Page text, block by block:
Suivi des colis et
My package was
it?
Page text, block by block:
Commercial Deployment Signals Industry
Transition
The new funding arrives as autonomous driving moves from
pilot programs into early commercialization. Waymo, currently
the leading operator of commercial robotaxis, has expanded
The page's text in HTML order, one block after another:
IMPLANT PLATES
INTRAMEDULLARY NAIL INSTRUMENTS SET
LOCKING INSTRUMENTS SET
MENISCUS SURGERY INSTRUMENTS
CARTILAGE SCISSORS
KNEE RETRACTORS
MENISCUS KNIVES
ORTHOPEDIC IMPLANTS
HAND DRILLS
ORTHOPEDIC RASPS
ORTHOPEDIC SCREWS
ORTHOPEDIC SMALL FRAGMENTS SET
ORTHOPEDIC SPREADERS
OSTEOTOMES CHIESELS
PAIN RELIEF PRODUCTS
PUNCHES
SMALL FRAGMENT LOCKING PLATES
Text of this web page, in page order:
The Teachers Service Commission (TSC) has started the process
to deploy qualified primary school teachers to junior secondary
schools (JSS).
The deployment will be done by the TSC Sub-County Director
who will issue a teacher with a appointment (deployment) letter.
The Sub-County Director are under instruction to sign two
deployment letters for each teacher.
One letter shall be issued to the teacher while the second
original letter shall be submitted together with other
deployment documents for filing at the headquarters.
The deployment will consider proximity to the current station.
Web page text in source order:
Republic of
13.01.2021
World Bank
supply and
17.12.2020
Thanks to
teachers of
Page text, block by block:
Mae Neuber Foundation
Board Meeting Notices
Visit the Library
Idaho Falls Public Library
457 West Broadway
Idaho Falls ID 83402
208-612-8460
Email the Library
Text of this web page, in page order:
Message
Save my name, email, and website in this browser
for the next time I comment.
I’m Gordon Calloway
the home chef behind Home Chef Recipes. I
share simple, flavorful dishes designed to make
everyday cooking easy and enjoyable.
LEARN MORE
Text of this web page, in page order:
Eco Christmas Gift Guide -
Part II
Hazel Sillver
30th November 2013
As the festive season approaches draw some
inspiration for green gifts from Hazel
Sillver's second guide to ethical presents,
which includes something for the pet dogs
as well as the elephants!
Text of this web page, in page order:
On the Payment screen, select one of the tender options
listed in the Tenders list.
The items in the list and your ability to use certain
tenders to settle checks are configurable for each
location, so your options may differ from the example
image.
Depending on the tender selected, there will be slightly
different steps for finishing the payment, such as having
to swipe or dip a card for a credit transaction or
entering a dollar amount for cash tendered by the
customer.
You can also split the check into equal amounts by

> **WORK INSTRUCTIONS**
Copy each line of the entries in which the string "will" is found.

> **RESULT FOR THIS EXERCISE**
The deployment will be done by the TSC Sub-County Director
who will issue a teacher with a appointment (deployment) letter.
The deployment will consider proximity to the current station.
Depending on the tender selected, there will be slightly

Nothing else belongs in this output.